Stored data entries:
>>>

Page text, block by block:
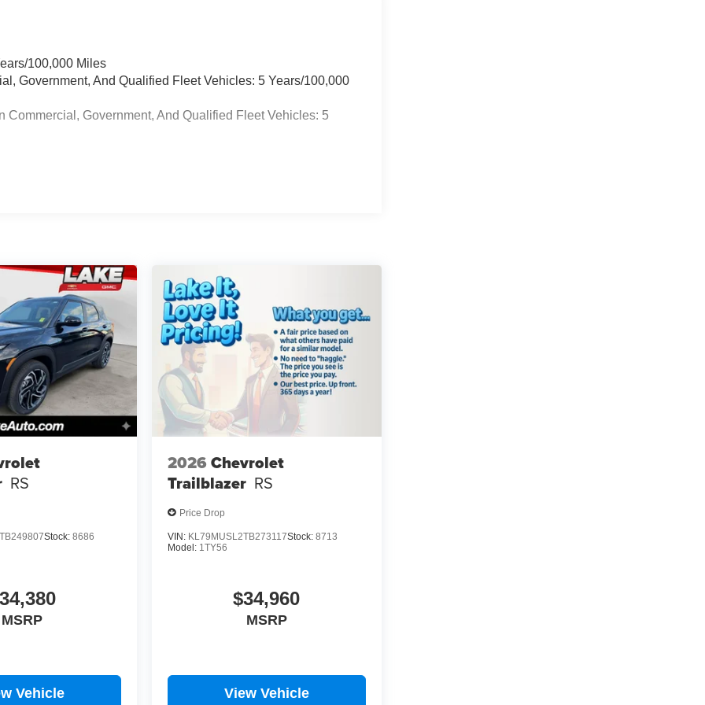
100,000 Miles
Government, And Qualified Fleet Vehicles: 5 Years/100,000
Government, And Qualified Fleet Vehicles: 5
RS
Stock: 8686
MSRP
Vehicle
2026 Chevrolet
Trailblazer RS
Price Drop
VIN: KL79MUSL2TB273117Stock:8713
Model: 1TY56
$34,960
MSRP
View Vehicle
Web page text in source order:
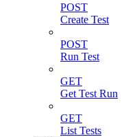
POST
Create Test
POST
Run Test
GET
Get Test Run
GET
List Tests
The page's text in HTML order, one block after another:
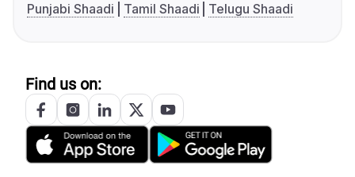
Punjabi Shaadi
Tamil Shaadi Telugu Shaadi
Find us on:
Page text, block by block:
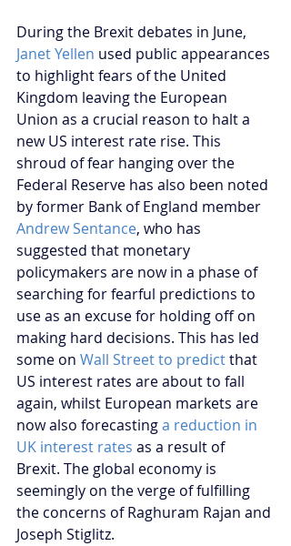
During the Brexit debates in June,
Janet Yellen used public appearances
to highlight fears of the United
Kingdom leaving the European
Union as a crucial reason to halt a
new US interest rate rise. This
shroud of fear hanging over the
Federal Reserve has also been noted
by former Bank of England member
Andrew Sentance, who has
suggested that monetary
policymakers are now in a phase of
searching for fearful predictions to
use as an excuse for holding off on
making hard decisions. This has led
some on Wall Street to predict that
US interest rates are about to fall
again, whilst European markets are
now also forecasting a reduction in
UK interest rates as a result of
Brexit. The global economy is
seemingly on the verge of fulfilling
the concerns of Raghuram Rajan and
Joseph Stiglitz.
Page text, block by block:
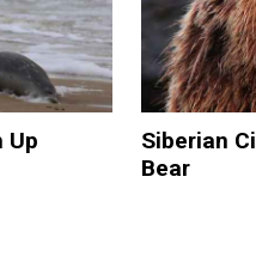
Up
Siberian
Bear

<<<

§ HOW TO COMPLETE THIS TASK
Working through the entries line by line, count those containing "interest" and report only the number.

§ RESULT OF THIS TASK
3